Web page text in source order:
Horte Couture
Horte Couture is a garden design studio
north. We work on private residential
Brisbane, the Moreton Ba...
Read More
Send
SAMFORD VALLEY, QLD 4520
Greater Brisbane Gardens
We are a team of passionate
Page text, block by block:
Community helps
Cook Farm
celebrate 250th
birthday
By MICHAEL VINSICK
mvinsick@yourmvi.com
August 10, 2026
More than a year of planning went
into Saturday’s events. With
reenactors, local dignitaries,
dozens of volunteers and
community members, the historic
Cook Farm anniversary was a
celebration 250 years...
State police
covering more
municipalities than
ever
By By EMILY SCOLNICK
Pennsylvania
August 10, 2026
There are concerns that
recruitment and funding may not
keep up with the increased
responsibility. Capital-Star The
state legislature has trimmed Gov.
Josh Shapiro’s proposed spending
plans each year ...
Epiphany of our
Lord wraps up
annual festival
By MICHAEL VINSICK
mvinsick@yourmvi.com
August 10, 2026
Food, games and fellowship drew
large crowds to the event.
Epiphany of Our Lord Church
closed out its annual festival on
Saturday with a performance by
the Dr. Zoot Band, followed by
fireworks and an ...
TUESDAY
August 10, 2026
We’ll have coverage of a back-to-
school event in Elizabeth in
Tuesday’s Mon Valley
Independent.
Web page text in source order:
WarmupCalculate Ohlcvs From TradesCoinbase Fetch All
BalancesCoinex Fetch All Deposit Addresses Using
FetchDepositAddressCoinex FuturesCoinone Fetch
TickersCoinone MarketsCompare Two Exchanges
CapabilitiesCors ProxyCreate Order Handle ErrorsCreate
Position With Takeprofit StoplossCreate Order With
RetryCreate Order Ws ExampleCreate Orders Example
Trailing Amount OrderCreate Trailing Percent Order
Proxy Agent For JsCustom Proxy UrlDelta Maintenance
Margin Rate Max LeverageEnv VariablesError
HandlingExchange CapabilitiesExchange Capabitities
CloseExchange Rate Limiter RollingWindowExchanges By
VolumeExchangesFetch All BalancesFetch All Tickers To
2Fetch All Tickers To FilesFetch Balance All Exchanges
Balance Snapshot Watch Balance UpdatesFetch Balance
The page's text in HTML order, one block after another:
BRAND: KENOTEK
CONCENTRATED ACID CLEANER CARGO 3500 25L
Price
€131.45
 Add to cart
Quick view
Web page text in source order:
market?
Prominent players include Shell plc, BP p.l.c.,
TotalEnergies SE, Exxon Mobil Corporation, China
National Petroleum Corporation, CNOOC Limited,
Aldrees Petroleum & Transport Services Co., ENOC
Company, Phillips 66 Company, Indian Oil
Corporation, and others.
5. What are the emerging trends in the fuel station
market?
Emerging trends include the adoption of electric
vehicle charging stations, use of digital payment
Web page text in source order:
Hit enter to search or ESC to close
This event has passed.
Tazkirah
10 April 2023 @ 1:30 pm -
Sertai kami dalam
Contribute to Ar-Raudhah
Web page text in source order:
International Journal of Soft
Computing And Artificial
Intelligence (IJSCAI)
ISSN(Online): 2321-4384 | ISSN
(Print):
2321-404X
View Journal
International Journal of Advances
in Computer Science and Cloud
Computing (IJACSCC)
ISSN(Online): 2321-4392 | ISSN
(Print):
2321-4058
★ ★ ★ ★
▸ **WHAT TO DO**: Type out all of the material again, word for word.

▸ **WRITTEN REPLY**:
Web page text in source order:
Horte Couture
Horte Couture is a garden design studio
north. We work on private residential
Brisbane, the Moreton Ba...
Read More
Send
SAMFORD VALLEY, QLD 4520
Greater Brisbane Gardens
We are a team of passionate
Page text, block by block:
Community helps
Cook Farm
celebrate 250th
birthday
By MICHAEL VINSICK
mvinsick@yourmvi.com
August 10, 2026
More than a year of planning went
into Saturday’s events. With
reenactors, local dignitaries,
dozens of volunteers and
community members, the historic
Cook Farm anniversary was a
celebration 250 years...
State police
covering more
municipalities than
ever
By By EMILY SCOLNICK
Pennsylvania
August 10, 2026
There are concerns that
recruitment and funding may not
keep up with the increased
responsibility. Capital-Star The
state legislature has trimmed Gov.
Josh Shapiro’s proposed spending
plans each year ...
Epiphany of our
Lord wraps up
annual festival
By MICHAEL VINSICK
mvinsick@yourmvi.com
August 10, 2026
Food, games and fellowship drew
large crowds to the event.
Epiphany of Our Lord Church
closed out its annual festival on
Saturday with a performance by
the Dr. Zoot Band, followed by
fireworks and an ...
TUESDAY
August 10, 2026
We’ll have coverage of a back-to-
school event in Elizabeth in
Tuesday’s Mon Valley
Independent.
Web page text in source order:
WarmupCalculate Ohlcvs From TradesCoinbase Fetch All
BalancesCoinex Fetch All Deposit Addresses Using
FetchDepositAddressCoinex FuturesCoinone Fetch
TickersCoinone MarketsCompare Two Exchanges
CapabilitiesCors ProxyCreate Order Handle ErrorsCreate
Position With Takeprofit StoplossCreate Order With
RetryCreate Order Ws ExampleCreate Orders Example
Trailing Amount OrderCreate Trailing Percent Order
Proxy Agent For JsCustom Proxy UrlDelta Maintenance
Margin Rate Max LeverageEnv VariablesError
HandlingExchange CapabilitiesExchange Capabitities
CloseExchange Rate Limiter RollingWindowExchanges By
VolumeExchangesFetch All BalancesFetch All Tickers To
2Fetch All Tickers To FilesFetch Balance All Exchanges
Balance Snapshot Watch Balance UpdatesFetch Balance
The page's text in HTML order, one block after another:
BRAND: KENOTEK
CONCENTRATED ACID CLEANER CARGO 3500 25L
Price
€131.45
 Add to cart
Quick view
Web page text in source order:
market?
Prominent players include Shell plc, BP p.l.c.,
TotalEnergies SE, Exxon Mobil Corporation, China
National Petroleum Corporation, CNOOC Limited,
Aldrees Petroleum & Transport Services Co., ENOC
Company, Phillips 66 Company, Indian Oil
Corporation, and others.
5. What are the emerging trends in the fuel station
market?
Emerging trends include the adoption of electric
vehicle charging stations, use of digital payment
Web page text in source order:
Hit enter to search or ESC to close
This event has passed.
Tazkirah
10 April 2023 @ 1:30 pm -
Sertai kami dalam
Contribute to Ar-Raudhah
Web page text in source order:
International Journal of Soft
Computing And Artificial
Intelligence (IJSCAI)
ISSN(Online): 2321-4384 | ISSN
(Print):
2321-404X
View Journal
International Journal of Advances
in Computer Science and Cloud
Computing (IJACSCC)
ISSN(Online): 2321-4392 | ISSN
(Print):
2321-4058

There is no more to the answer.